[WHAT IS BEING ASKED] Reproduce nothing but the lines from the one with "这个情景的可能性很低，但将是产生最重大风险。" down to the last line of the data below.

◇ ◇ ◇ ◇

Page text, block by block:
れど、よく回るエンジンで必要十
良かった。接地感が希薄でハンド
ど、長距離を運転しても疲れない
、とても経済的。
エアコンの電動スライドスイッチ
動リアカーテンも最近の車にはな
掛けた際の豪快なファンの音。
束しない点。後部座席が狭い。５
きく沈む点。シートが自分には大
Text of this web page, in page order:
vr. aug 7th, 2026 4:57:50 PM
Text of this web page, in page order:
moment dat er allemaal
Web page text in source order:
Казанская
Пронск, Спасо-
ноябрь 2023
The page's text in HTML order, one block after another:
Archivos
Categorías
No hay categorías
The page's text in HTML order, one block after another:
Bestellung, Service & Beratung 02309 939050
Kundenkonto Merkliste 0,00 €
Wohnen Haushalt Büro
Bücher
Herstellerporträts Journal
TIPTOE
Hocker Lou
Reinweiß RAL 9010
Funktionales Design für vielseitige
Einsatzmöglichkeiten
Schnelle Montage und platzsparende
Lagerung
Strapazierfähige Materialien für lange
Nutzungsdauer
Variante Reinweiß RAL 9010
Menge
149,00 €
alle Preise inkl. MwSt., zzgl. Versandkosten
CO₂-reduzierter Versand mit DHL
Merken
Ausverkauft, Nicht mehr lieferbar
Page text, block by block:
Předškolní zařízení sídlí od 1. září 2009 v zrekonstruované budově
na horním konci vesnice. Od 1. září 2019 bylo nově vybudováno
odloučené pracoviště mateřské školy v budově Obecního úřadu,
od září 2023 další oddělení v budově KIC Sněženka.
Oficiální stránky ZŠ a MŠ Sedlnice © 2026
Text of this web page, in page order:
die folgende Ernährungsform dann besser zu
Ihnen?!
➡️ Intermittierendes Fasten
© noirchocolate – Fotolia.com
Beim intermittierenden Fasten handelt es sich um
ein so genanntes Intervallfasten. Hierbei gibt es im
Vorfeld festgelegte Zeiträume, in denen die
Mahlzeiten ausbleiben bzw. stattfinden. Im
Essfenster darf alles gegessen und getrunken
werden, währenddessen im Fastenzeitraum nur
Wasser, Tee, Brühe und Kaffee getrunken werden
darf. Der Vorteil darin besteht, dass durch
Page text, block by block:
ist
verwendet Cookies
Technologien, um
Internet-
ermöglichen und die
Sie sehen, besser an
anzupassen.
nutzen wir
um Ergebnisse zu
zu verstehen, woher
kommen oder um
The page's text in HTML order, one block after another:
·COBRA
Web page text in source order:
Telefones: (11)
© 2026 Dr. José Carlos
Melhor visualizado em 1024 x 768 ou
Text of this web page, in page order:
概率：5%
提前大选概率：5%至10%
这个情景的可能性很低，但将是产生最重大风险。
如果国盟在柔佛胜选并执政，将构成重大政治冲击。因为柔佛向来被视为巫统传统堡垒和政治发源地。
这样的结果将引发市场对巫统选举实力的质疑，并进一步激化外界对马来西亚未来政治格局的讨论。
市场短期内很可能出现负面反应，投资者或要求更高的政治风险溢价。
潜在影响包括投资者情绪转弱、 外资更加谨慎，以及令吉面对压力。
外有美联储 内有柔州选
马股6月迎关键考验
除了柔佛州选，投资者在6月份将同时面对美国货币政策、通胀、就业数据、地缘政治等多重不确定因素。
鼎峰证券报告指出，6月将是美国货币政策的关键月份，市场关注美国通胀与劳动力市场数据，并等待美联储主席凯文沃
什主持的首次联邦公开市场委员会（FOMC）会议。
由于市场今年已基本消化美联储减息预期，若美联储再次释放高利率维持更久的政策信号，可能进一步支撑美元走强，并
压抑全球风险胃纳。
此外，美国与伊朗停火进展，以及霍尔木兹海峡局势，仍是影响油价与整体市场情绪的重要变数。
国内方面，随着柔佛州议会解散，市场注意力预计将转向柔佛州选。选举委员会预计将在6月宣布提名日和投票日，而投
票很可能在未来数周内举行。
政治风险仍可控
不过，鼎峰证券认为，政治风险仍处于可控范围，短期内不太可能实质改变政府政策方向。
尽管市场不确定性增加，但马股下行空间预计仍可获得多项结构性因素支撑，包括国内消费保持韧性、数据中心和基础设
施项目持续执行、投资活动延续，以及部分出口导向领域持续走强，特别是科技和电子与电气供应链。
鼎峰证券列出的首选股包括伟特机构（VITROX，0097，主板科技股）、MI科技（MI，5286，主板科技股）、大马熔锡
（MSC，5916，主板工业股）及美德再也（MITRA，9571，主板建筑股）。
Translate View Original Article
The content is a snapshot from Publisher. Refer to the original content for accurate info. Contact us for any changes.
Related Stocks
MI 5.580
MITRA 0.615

◇ ◇ ◇ ◇

[EXERCISE ANSWER]
这个情景的可能性很低，但将是产生最重大风险。
如果国盟在柔佛胜选并执政，将构成重大政治冲击。因为柔佛向来被视为巫统传统堡垒和政治发源地。
这样的结果将引发市场对巫统选举实力的质疑，并进一步激化外界对马来西亚未来政治格局的讨论。
市场短期内很可能出现负面反应，投资者或要求更高的政治风险溢价。
潜在影响包括投资者情绪转弱、 外资更加谨慎，以及令吉面对压力。
外有美联储 内有柔州选
马股6月迎关键考验
除了柔佛州选，投资者在6月份将同时面对美国货币政策、通胀、就业数据、地缘政治等多重不确定因素。
鼎峰证券报告指出，6月将是美国货币政策的关键月份，市场关注美国通胀与劳动力市场数据，并等待美联储主席凯文沃
什主持的首次联邦公开市场委员会（FOMC）会议。
由于市场今年已基本消化美联储减息预期，若美联储再次释放高利率维持更久的政策信号，可能进一步支撑美元走强，并
压抑全球风险胃纳。
此外，美国与伊朗停火进展，以及霍尔木兹海峡局势，仍是影响油价与整体市场情绪的重要变数。
国内方面，随着柔佛州议会解散，市场注意力预计将转向柔佛州选。选举委员会预计将在6月宣布提名日和投票日，而投
票很可能在未来数周内举行。
政治风险仍可控
不过，鼎峰证券认为，政治风险仍处于可控范围，短期内不太可能实质改变政府政策方向。
尽管市场不确定性增加，但马股下行空间预计仍可获得多项结构性因素支撑，包括国内消费保持韧性、数据中心和基础设
施项目持续执行、投资活动延续，以及部分出口导向领域持续走强，特别是科技和电子与电气供应链。
鼎峰证券列出的首选股包括伟特机构（VITROX，0097，主板科技股）、MI科技（MI，5286，主板科技股）、大马熔锡
（MSC，5916，主板工业股）及美德再也（MITRA，9571，主板建筑股）。
Translate View Original Article
The content is a snapshot from Publisher. Refer to the original content for accurate info. Contact us for any changes.
Related Stocks
MI 5.580
MITRA 0.615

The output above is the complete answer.